The words pronounced and immediate canonical measures taken by Bishop Julius Jia Zhiguo are confirmation of the solid sensus fidei possessed  by the vast majority of clandestine bishops and the communities under their pastoral care. 


An increasing number of “clandestine” bishops are publicly expressing their hopes and faith in the dialogue between the Holy See and the Chinese government, conscious of the fact that it is this path that will gradually lead to the resolution or mitigation, at least, of the problems and conditioning they have long undergone, as a price for their loyalty to the Gospel and the Successor of Peter. 

At the same time, however, the Zhengding affair, painfully confirms the existence of minority groups within the clandestine sphere that have been contaminated by a Donatist sectarian rigorism. These groups are capable of anything, even of branding a professor of the faith such as Julius Jia of being a “traitor”, simply because of the hope he expressed regarding Sino’Vatican relations. 

These are the very same groups that had dismissed the pastoral guidelines set out in Pope Benedict XVI’s Letter to Catholics in China in 2007. 
These “staunch” Catholics refuse to recognise the validity of the sacraments administered in Chinese parishes by priests and bishops whose pastoral activities are regulated by the government and seem intent on adopting schismatic stances in the face of a gradual normalisation of relations between Beijing and the Holy See.

It is unlikely the Zhengding incident will be enough to sabotage Sino-Vatican relations. 

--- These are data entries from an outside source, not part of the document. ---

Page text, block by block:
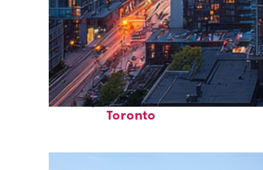
Perfect weekend in
Toronto
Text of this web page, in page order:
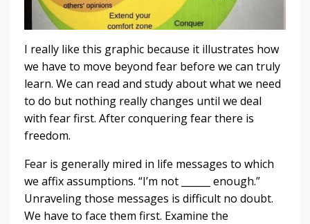
I really like this graphic because it illustrates how
we have to move beyond fear before we can truly
learn. We can read and study about what we need
to do but nothing really changes until we deal
with fear first. After conquering fear there is
freedom.
Fear is generally mired in life messages to which
we affix assumptions. “I’m not ______ enough.”
Unraveling those messages is difficult no doubt.
We have to face them first. Examine the
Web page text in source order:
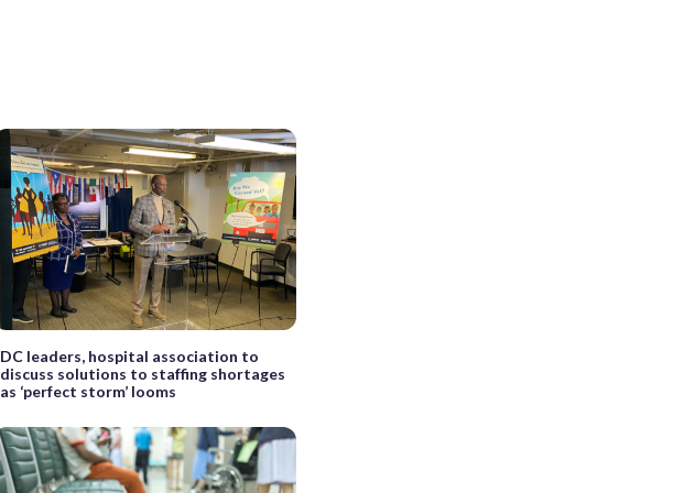
DC leaders, hospital association to
discuss solutions to staffing shortages
as ‘perfect storm’ looms
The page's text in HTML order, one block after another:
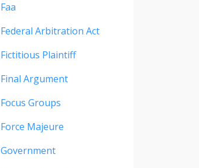
Faa
Federal Arbitration Act
Fictitious Plaintiff
Final Argument
Focus Groups
Force Majeure
Government
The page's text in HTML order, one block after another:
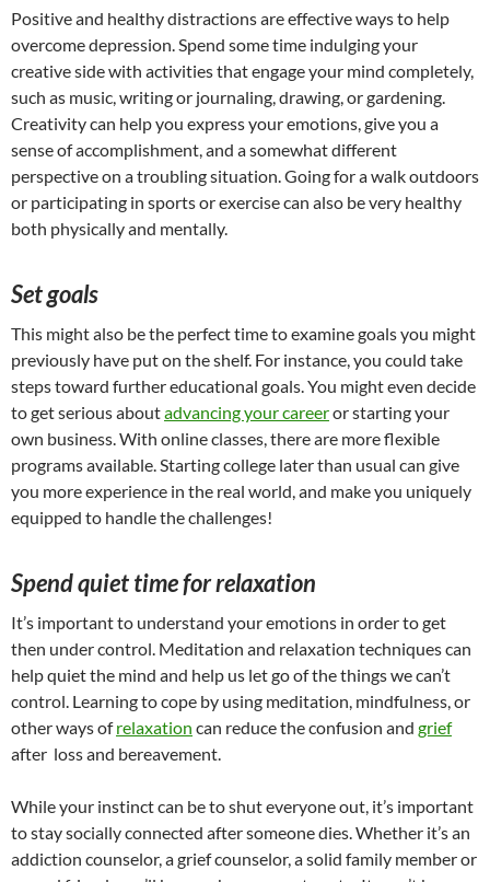
Positive and healthy distractions are effective ways to help
overcome depression. Spend some time indulging your
creative side with activities that engage your mind completely,
such as music, writing or journaling, drawing, or gardening.
Creativity can help you express your emotions, give you a
sense of accomplishment, and a somewhat different
perspective on a troubling situation. Going for a walk outdoors
or participating in sports or exercise can also be very healthy
both physically and mentally.
Set goals
This might also be the perfect time to examine goals you might
previously have put on the shelf. For instance, you could take
steps toward further educational goals. You might even decide
to get serious aboutadvancing your careeror starting your
own business. With online classes, there are more flexible
programs available. Starting college later than usual can give
you more experience in the real world, and make you uniquely
equipped to handle the challenges!
Spend quiet time for relaxation
It’s important to understand your emotions in order to get
then under control. Meditation and relaxation techniques can
help quiet the mind and help us let go of the things we can’t
control. Learning to cope by using meditation, mindfulness, or
other ways ofrelaxation can reduce the confusion and grief
after loss and bereavement.
While your instinct can be to shut everyone out, it’s important
to stay socially connected after someone dies. Whether it’s an
addiction counselor, a grief counselor, a solid family member or
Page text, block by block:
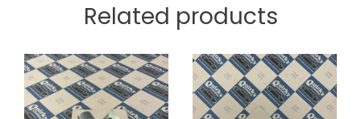
Related products
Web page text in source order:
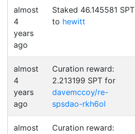
almost
4
years
ago
Staked 46.145581 SPT
to hewitt
almost
4
years
ago
Curation reward:
2.213199 SPT for
davemccoy/re-
spsdao-rkh6ol
almost
Curation reward:
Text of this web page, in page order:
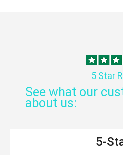
5 Star
See what our
about us:
5-
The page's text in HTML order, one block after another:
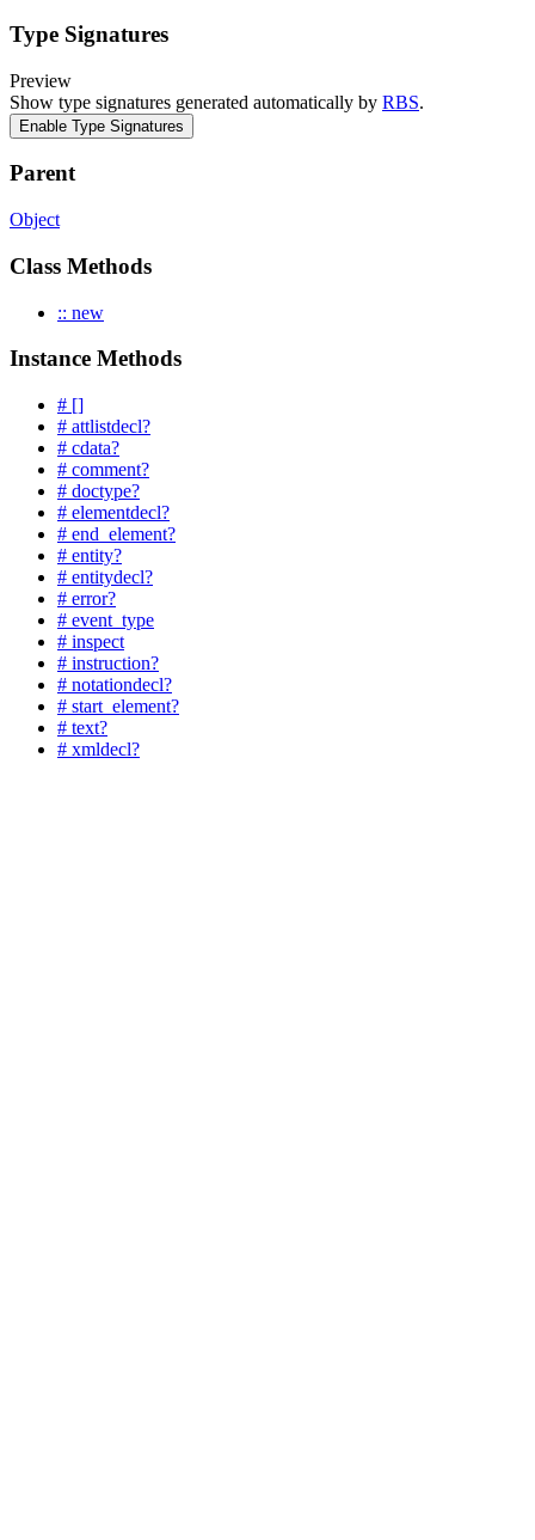
Type Signatures
Preview
Show type signatures generated automatically by RBS.
Enable Type Signatures
Parent
Object
Class Methods
:: new
Instance Methods
# []
# attlistdecl?
# cdata?
# comment?
# doctype?
# elementdecl?
# end_element?
# entity?
# entitydecl?
# error?
# event_type
# inspect
# instruction?
# notationdecl?
# start_element?
# text?
# xmldecl?
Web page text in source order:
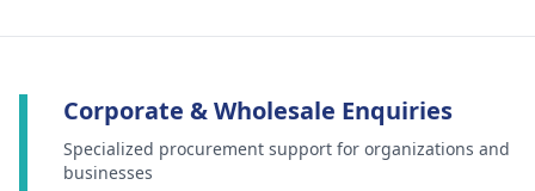
Corporate & Wholesale Enquiries
Specialized procurement support for organizations and
businesses
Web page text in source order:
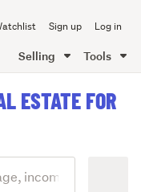
Sign up Log in
Selling Tools
ESTATE FOR
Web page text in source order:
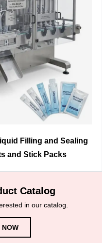
Filling and Sealing
and Stick Packs
Catalog
in our catalog.
NOW
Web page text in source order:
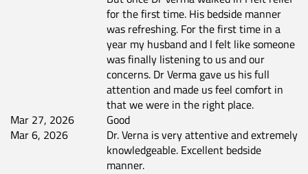
for the first time. His bedside manner
was refreshing. For the first time in a
year my husband and I felt like someone
was finally listening to us and our
concerns. Dr Verma gave us his full
attention and made us feel comfort in
that we were in the right place.
Mar 27, 2026
Good
Mar 6, 2026
Dr. Verna is very attentive and extremely
knowledgeable. Excellent bedside
manner.
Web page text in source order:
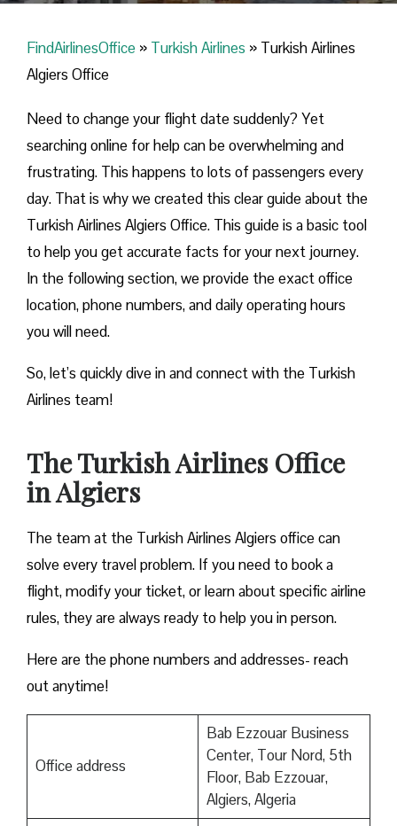
FindAirlinesOffice » Turkish Airlines » Turkish Airlines
Algiers Office
Need to change your flight date suddenly? Yet
searching online for help can be overwhelming and
frustrating. This happens to lots of passengers every
day. That is why we created this clear guide about the
Turkish Airlines Algiers Office. This guide is a basic tool
to help you get accurate facts for your next journey.
In the following section, we provide the exact office
location, phone numbers, and daily operating hours
you will need.
So, let’s quickly dive in and connect with the Turkish
Airlines team!
The Turkish Airlines Office
in Algiers
The team at the Turkish Airlines Algiers office can
solve every travel problem. If you need to book a
flight, modify your ticket, or learn about specific airline
rules, they are always ready to help you in person.
Here are the phone numbers and addresses- reach
out anytime!
Office address
Bab Ezzouar Business
Center, Tour Nord, 5th
Floor, Bab Ezzouar,
Algiers, Algeria
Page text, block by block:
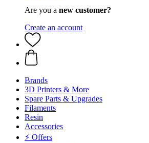
Are you a new customer?
Create an account
Brands
3D Printers & More
Spare Parts & Upgrades
Filaments
Resin
Accessories
⚡ Offers
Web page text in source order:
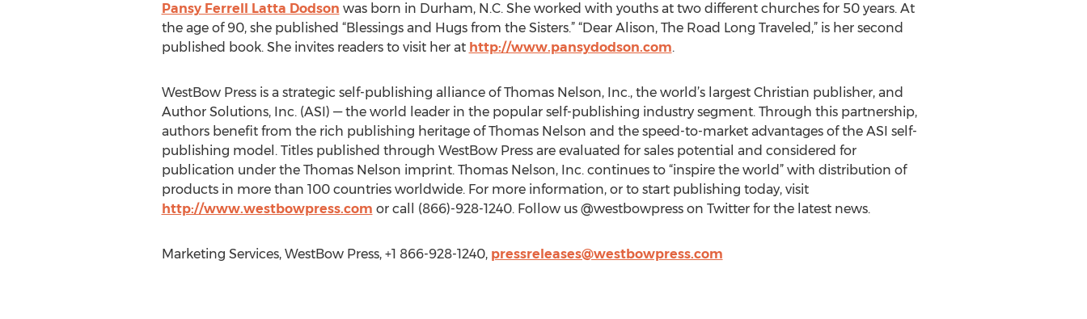
Pansy Ferrell Latta Dodson was born in Durham, N.C. She worked with youths at two different churches for 50 years. At
the age of 90, she published “Blessings and Hugs from the Sisters.” “Dear Alison, The Road Long Traveled,” is her second
published book. She invites readers to visit her at http://www.pansydodson.com.
WestBow Press is a strategic self-publishing alliance of Thomas Nelson, Inc., the world’s largest Christian publisher, and
Author Solutions, Inc. (ASI) — the world leader in the popular self-publishing industry segment. Through this partnership,
authors benefit from the rich publishing heritage of Thomas Nelson and the speed-to-market advantages of the ASI self-
publishing model. Titles published through WestBow Press are evaluated for sales potential and considered for
publication under the Thomas Nelson imprint. Thomas Nelson, Inc. continues to “inspire the world” with distribution of
products in more than 100 countries worldwide. For more information, or to start publishing today, visit
http://www.westbowpress.com or call (866)-928-1240. Follow us @westbowpress on Twitter for the latest news.
Marketing Services, WestBow Press, +1 866-928-1240, pressreleases@westbowpress.com

It will not take much to explain to Beijing’s officials that this isolated incident was not an attempt by the Vatican to “double-cross” China’s government, nor evidence of any intolerance on the part of Chinese Catholics towards the Holy See’s unswerving desire for dialogue: the immediate reaction that came from within the clandestine community itself, instigated by Bishop Julius Jia, is proof that the Church body which established itself in the former Celestial Empire, is armed with a solid supply of antibodies against sectarian breakaway groups and that all the trials and tribulations undergone in order to fully profess the faith in the depositum fidei has only strengthened and deepened the local Catholic community’s affection towards the Pope and its bond of communion with the Church of Rome.

It also immunises them against commentators and news agencies outside China that are constantly trying to put a political slant on the Holy See’s choices, presenting them as choices made on the basis of a naïve or cynical desire for political and diplomatic success rather than on the basis of pastoral and missionary concern for the spiritual life of China’s Catholics.